# EXERCISE
Starting at the top of the records below, write out each line exactly as it stands, stopping after the line with "The documentation for"; exclude the pictures.

# MATERIALS PROVIDED
>>>>
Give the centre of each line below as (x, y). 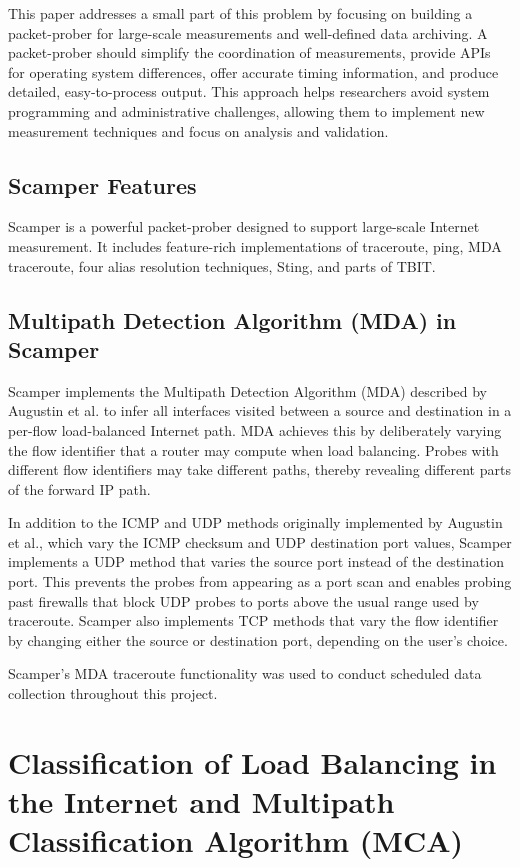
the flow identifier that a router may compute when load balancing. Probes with (253, 449)
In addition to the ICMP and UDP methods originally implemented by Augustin (255, 522)
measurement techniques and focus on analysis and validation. (198, 130)
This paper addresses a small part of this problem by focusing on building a (240, 13)
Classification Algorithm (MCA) (236, 840)
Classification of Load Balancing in (252, 761)
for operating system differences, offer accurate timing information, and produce (253, 71)
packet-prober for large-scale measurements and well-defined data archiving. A (248, 32)
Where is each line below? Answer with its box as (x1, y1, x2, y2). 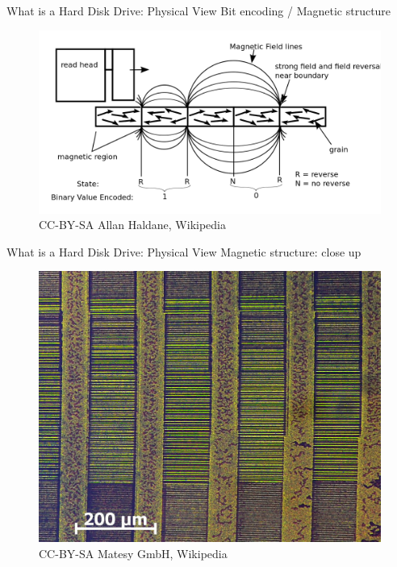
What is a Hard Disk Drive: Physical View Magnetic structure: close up (6, 243, 361, 260)
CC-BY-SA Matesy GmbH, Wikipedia (39, 544, 228, 561)
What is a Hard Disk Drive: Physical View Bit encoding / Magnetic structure (6, 2, 391, 19)
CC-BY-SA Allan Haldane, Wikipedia (39, 216, 226, 233)
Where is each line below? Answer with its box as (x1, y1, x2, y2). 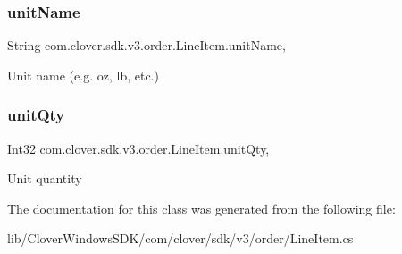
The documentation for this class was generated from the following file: (7, 199, 396, 217)
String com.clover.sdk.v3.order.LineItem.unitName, (7, 36, 286, 55)
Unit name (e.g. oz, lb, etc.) (7, 65, 159, 84)
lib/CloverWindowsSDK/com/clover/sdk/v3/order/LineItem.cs (7, 229, 354, 248)
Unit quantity (7, 169, 82, 188)
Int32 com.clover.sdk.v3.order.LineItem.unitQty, (7, 139, 270, 157)
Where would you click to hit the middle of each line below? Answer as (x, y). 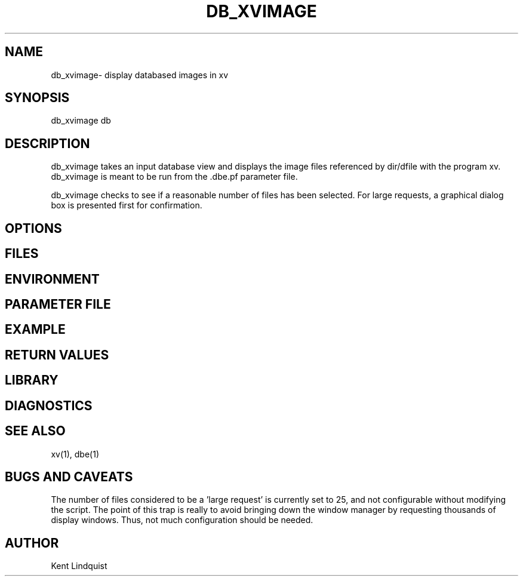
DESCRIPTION (47, 143)
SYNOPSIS (37, 98)
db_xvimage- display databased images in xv (140, 75)
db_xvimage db (81, 121)
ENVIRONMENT (52, 279)
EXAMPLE (35, 330)
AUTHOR (32, 543)
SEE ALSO (35, 431)
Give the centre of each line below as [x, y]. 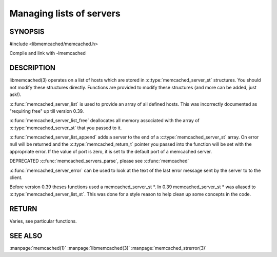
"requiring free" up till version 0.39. [47, 111]
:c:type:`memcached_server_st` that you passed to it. [66, 128]
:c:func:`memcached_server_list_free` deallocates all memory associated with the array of [104, 121]
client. [16, 177]
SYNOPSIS [27, 32]
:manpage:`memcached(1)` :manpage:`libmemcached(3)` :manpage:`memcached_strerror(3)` [108, 248]
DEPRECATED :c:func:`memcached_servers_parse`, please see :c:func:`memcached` [99, 161]
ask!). [15, 94]
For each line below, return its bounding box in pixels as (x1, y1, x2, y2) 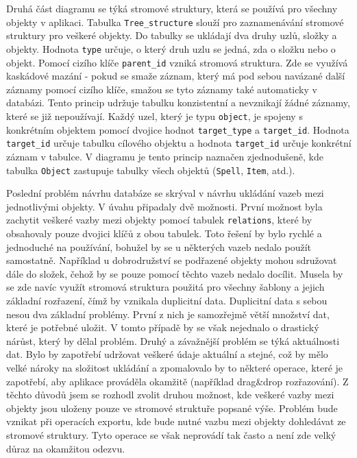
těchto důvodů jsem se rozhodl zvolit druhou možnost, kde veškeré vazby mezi (6, 387, 334, 402)
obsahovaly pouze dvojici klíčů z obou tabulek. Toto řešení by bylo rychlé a (6, 226, 322, 240)
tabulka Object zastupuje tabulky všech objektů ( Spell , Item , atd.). (6, 162, 295, 177)
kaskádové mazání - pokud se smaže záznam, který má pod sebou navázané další (6, 69, 345, 83)
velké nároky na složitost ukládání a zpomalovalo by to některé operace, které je (6, 360, 343, 374)
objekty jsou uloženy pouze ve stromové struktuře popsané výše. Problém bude (6, 400, 338, 415)
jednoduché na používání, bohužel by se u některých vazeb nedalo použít (6, 239, 312, 254)
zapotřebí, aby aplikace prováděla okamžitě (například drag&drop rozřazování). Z (6, 374, 349, 388)
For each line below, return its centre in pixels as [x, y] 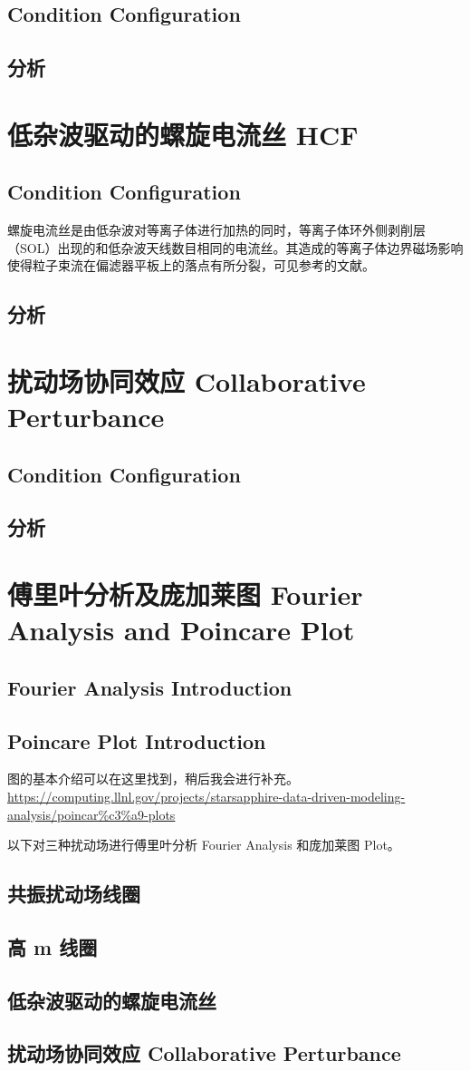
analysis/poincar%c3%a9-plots [91, 814]
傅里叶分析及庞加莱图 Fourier [185, 594]
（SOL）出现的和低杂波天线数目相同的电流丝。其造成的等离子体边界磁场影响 [235, 247]
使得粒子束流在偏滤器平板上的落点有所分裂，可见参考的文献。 [191, 265]
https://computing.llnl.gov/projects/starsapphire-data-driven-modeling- [206, 796]
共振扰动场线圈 [74, 894]
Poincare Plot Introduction [137, 740]
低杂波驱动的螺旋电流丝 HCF [183, 134]
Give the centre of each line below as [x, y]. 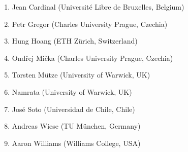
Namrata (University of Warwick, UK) [72, 91]
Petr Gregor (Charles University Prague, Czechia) [90, 24]
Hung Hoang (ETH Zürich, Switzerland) [75, 41]
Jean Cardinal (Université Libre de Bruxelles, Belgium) [98, 7]
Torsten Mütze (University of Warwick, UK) [81, 75]
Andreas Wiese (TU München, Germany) [76, 126]
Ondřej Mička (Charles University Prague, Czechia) [92, 58]
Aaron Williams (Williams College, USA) [76, 143]
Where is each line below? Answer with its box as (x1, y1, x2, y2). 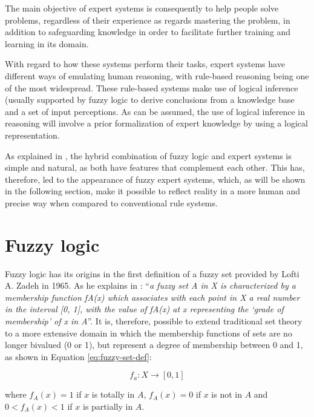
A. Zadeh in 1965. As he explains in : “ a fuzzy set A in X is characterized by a (5, 279, 296, 292)
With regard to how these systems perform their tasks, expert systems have (5, 57, 285, 70)
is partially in (82, 399, 133, 412)
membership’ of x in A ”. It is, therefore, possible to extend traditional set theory (5, 315, 303, 327)
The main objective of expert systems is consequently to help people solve (5, 2, 279, 14)
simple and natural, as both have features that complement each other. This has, (5, 161, 305, 174)
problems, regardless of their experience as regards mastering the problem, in (5, 13, 290, 26)
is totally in (91, 388, 135, 401)
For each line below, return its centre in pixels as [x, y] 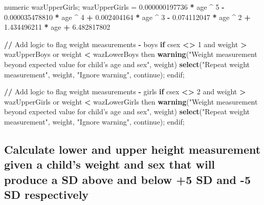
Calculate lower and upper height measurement [133, 149]
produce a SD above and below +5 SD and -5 [127, 179]
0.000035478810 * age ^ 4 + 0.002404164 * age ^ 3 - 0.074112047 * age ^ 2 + [127, 17]
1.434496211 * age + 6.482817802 [57, 27]
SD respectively [47, 194]
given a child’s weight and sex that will [110, 164]
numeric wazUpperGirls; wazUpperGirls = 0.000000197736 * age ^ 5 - [114, 7]
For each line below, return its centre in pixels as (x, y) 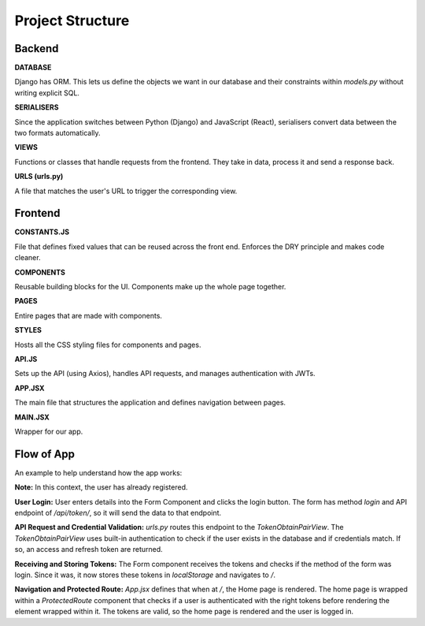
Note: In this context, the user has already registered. (101, 487)
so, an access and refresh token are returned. (89, 550)
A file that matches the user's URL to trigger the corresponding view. (126, 191)
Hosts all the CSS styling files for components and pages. (108, 345)
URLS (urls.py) (39, 177)
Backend (37, 48)
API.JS (26, 359)
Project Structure (72, 20)
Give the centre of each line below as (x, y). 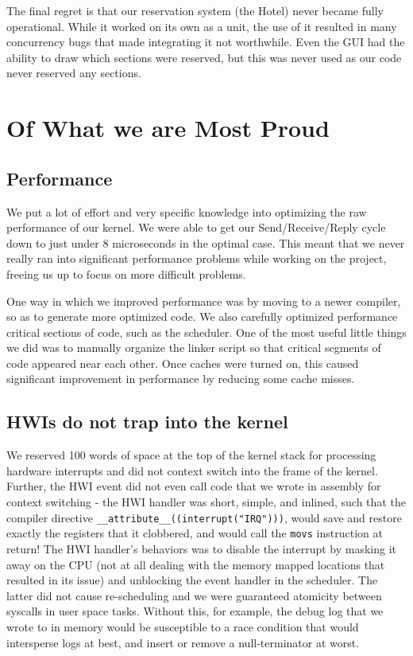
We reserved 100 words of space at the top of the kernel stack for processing (191, 455)
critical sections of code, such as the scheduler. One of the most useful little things (206, 332)
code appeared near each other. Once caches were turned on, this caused (183, 363)
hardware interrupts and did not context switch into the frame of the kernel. (192, 470)
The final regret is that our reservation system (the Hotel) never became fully (195, 10)
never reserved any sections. (74, 73)
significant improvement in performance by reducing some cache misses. (181, 379)
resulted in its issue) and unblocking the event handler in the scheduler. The (192, 580)
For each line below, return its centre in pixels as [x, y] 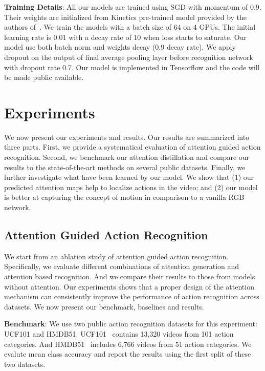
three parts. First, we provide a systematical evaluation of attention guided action [132, 147]
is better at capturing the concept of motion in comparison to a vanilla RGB [124, 197]
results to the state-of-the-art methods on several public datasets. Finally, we [125, 167]
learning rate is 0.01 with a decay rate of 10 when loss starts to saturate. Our [125, 37]
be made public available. [44, 77]
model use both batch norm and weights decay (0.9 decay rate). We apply [120, 47]
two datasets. [25, 364]
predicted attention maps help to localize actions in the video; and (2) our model [131, 187]
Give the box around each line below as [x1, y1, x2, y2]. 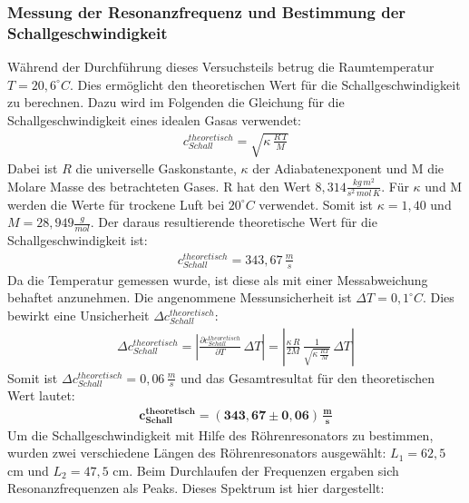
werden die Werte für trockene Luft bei [7, 194, 225, 213]
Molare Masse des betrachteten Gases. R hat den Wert [7, 176, 311, 195]
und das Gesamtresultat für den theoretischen [180, 368, 435, 387]
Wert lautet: [7, 386, 75, 405]
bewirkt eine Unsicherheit [7, 305, 150, 324]
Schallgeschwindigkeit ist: [7, 231, 148, 250]
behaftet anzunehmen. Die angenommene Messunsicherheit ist [7, 288, 352, 307]
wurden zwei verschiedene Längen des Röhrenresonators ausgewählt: [7, 443, 386, 462]
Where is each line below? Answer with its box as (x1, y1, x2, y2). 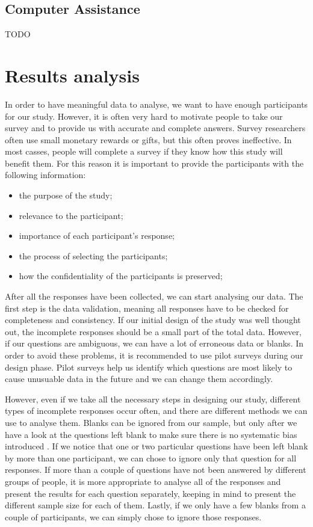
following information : (5, 168, 86, 181)
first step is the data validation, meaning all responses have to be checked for (5, 301, 289, 314)
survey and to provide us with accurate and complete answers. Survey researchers (5, 122, 306, 134)
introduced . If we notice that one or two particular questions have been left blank (5, 440, 308, 452)
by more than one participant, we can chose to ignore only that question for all (5, 451, 297, 464)
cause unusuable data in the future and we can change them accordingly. (5, 372, 273, 385)
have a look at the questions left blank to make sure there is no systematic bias (5, 428, 297, 440)
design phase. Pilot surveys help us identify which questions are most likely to (5, 360, 293, 373)
<<<<
# FINAL ANSWER
Give the centre of each line below as (x, y). 
the flow identifier that a router may compute when load balancing. Probes with (253, 449)
In addition to the ICMP and UDP methods originally implemented by Augustin (255, 522)
measurement techniques and focus on analysis and validation. (198, 130)
This paper addresses a small part of this problem by focusing on building a (240, 13)
Classification Algorithm (MCA) (236, 840)
Classification of Load Balancing in (252, 761)
for operating system differences, offer accurate timing information, and produce (253, 71)
packet-prober for large-scale measurements and well-defined data archiving. A (248, 32)
Where is each line below? Answer with its box as (x1, y1, x2, y2). 
What is a Hard Disk Drive: Physical View Magnetic structure: close up (6, 243, 361, 260)
CC-BY-SA Matesy GmbH, Wikipedia (39, 544, 228, 561)
What is a Hard Disk Drive: Physical View Bit encoding / Magnetic structure (6, 2, 391, 19)
CC-BY-SA Allan Haldane, Wikipedia (39, 216, 226, 233)
Where is each line below? Answer with its box as (x1, y1, x2, y2). 
The documentation for this class was generated from the following file: (7, 199, 396, 217)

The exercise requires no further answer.